Opinion
No. 7:03-CR-00085-F-1 No. 7:16-CV-00083-F
07-21-2016
ORDER
This matter is before the court on Bruce Carroll Callahan, Jr.'s Motion to Vacate, Set Aside, or Correct Sentence pursuant to 28 U.S.C. § 2255 [DE-44]. The issues have been fully briefed, and the matter is now ripe for ruling. For the reasons addressed below, Callahan's Motion to Vacate is ALLOWED.
I. Factual and Procedural Background
On August 27, 2003, Callahan was indicted in a one-count indictment with being a felon in possession of a firearm, in violation of 18 U.S.C. §§ 922(g)(1) and 924. See Indictment [DE-1]. At Callahan's arraignment, held on December 8, 2003, he pled guilty to the Indictment without a written plea agreement.
The court held Callahan's sentencing hearing on April 27, 2004. Callahan was sentenced under the Armed Career Criminal Act ("ACCA"), based one conviction for assault with a deadly weapon with the intent to kill or inflict serious injury and two convictions for assault with a deadly weapon inflicting serious injury ("AWDWISI"). PSR at 14, ¶ 69. Callahan was sentenced to 235 months' imprisonment, a 60-month term of supervised release, and a $10,700.00 fine. See Judgment [DE-26].
Under the ACCA, a defendant "who violates section 922(g) of this title and has three previous convictions by any court referred to in section 922(g)(1) of this title for a violent felony or a serious drug offense, or both, committed on occasions different from one another," triggers an increased statutory minimum and maximum. 18 U.S.C. § 924(e)(1).
On April 27, 2004, Callahan filed a Notice of Appeal [DE-27]. In an unpublished opinion, the Fourth Circuit Court of Appeals affirmed Callahan's conviction and sentence.

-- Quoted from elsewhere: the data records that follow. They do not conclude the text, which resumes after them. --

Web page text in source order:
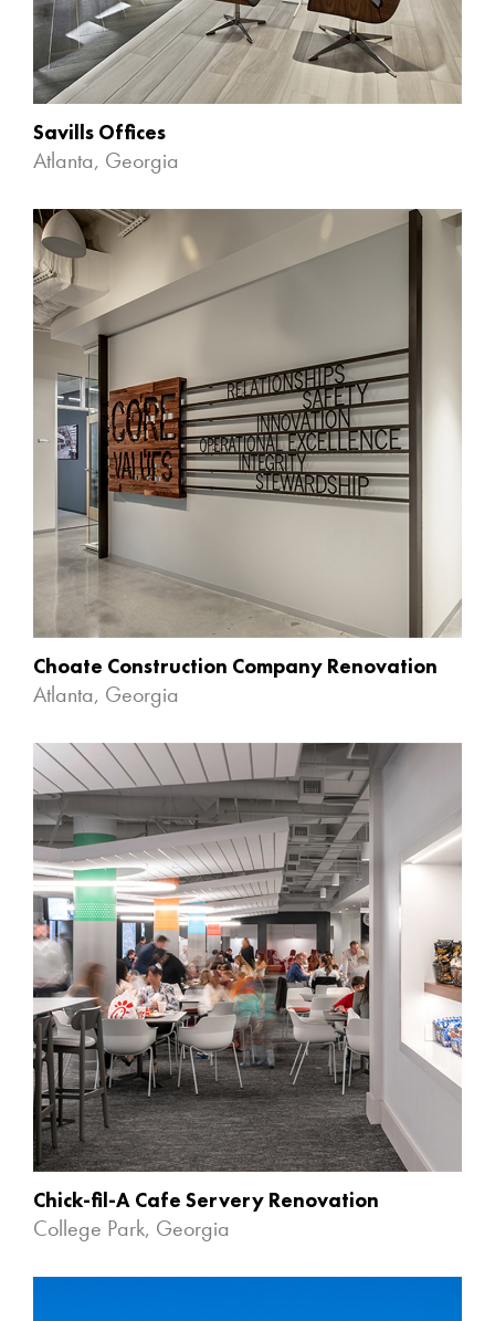
Savills Offices
Atlanta, Georgia
Choate Construction Company Renovation
Atlanta, Georgia
Chick-fil-A Cafe Servery Renovation
College Park, Georgia
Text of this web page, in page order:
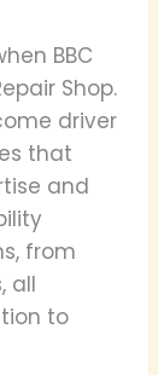
BBC
Shop.
driver
that
and
from
all
to
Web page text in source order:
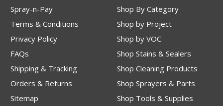
Spray-n-Pay
Terms & Conditions
Privacy Policy
FAQs
Shipping & Tracking
Orders & Returns
Sitemap
Shop By Category
Shop by Project
Shop by VOC
Shop Stains & Sealers
Shop Cleaning Products
Shop Sprayers & Parts
Shop Tools & Supplies
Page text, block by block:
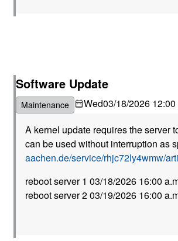
Software Update
Maintenance Wed03/18/2026 12:00
A kernel update requires the server
can be used without interruption as
aachen.de/service/rhjc72ly4wmw/
reboot server 1 03/18/2026 16:00
reboot server 2 03/19/2026 16:00
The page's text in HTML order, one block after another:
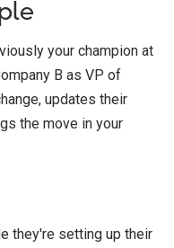
your champion at
B as VP of
updates their
the move in your
they're setting up their
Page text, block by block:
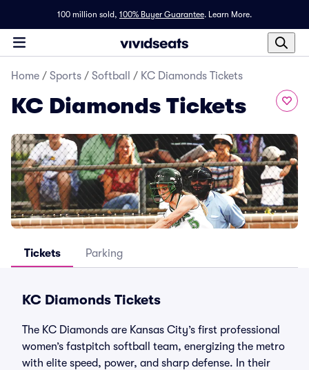
100 million sold, 100% Buyer Guarantee. Learn More.
Home / Sports / Softball / KC Diamonds Tickets
KC Diamonds Tickets
Tickets Parking
KC Diamonds Tickets
The KC Diamonds are Kansas City’s first professional
women’s fastpitch softball team, energizing the metro
with elite speed, power, and sharp defense. In their
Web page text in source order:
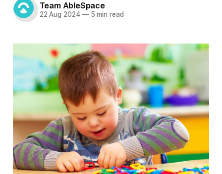
Team AbleSpace
22 Aug 2024 —5 min read

See Unpublished Opinion [DE-29].
Callahan's appointed counsel filed a Motion to Vacate, Set Aside, or Correct Sentence pursuant to 28 U.S.C. § 2255 [DE-44] on April 25, 2016. Callahan argues that he is not an armed career criminal because his two North Carolina convictions for AWDWISI do not qualify as a violent felony within the meaning of 18 U.S.C. § 924(c)(3), (e) for two reasons. See Reply [DE-53] at 1. Initially, the convictions do not qualify under the residual clause of § 924(c)(3) because that clause is unconstitutional following the Supreme Court's decision in Johnson v. United States, 135 S. Ct. 2551 (2015). Id. Next, the convictions do not qualify under § 924(c)(3)'s force clause because that clause covers intentional offenses, see Leocal v. Ashcroft, 543 U.S. 1, 11 (2004), and North Carolina AWDWISI is not categorically intentional because it can be committed by culpably negligent conduct, State v. Jones, 538 S.E.2d 917, 922 (N.C. 2000). Id. at 1-2.
The Office of the Federal Public Defender was appointed pursuant to Standing Order No. 15-SO-2 (E.D.N.C. Oct. 16, 2015).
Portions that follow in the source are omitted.